MapR Adds Spark to Hadoop

Hadoop distribution provider MapR Technologies has announced a strategic partnership with Databricks and the addition of the complete Apache Spark technology stack to the MapR Distribution.

Databricks was founded by the creators of Apache Spark, and a key goal of Databricks is to drive broad adoption of Spark, an in-memory processing framework that provides speed, programming ease, and advantages for real-time processing.

With the new partnership, the MapR Distribution for Hadoop now includes the Spark stack that supports rapid application development allowing for reuse of code across batch, interactive, and streaming applications. Spark also provides a general-purpose execution framework with in-memory pipelining to speed up end-to-end application performance.

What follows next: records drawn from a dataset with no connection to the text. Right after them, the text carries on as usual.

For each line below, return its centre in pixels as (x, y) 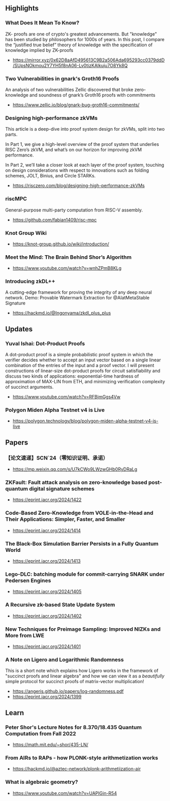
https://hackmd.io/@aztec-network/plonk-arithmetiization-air (77, 769)
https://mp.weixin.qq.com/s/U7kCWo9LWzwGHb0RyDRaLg (75, 469)
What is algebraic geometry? (42, 782)
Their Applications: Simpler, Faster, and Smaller (65, 519)
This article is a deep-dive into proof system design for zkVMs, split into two (85, 129)
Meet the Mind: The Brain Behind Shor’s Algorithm (69, 257)
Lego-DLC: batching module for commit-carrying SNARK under (85, 574)
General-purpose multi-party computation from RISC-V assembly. (74, 210)
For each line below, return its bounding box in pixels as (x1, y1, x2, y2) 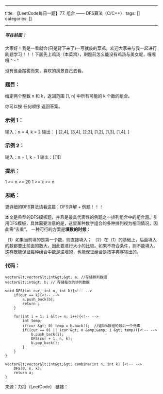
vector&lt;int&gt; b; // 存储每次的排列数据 (5, 280, 90, 285)
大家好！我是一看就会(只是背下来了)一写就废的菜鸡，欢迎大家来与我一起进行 (5, 45, 157, 51)
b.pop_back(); (31, 340, 60, 345)
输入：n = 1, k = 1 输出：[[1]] (5, 154, 61, 160)
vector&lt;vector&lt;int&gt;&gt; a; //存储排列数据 (5, 275, 108, 280)
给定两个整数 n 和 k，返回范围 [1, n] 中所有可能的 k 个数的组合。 (5, 93, 132, 99)
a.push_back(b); (22, 297, 55, 302)
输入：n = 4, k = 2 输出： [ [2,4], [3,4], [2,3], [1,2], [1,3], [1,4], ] (5, 129, 130, 134)

According to the vendors, the combination of Spark and the MapR distribution means that – because MapR allows streaming writes directly to the data platform - customers get not only get low-latency Spark applications, but these applications are operating on more real-time data which can facilitate advantages such as faster fraud detection, better personalization of media, higher quality from manufacturing processes, and other operational analytic use cases.

“The open source community is developing tremendous technology innovations at a rapid pace,” said John Schroeder, CEO and cofounder, MapR Technologies.  “MapR provides a future-proof investment for our customers with the most open distribution to give them flexibility to pick the right solution with the widest range of compute frameworks and libraries.”

With the introduction of the complete Spark stack, the MapR Distribution now includes more than 20 Apache open source projects for batch, streaming, graph, machine learning and other categories.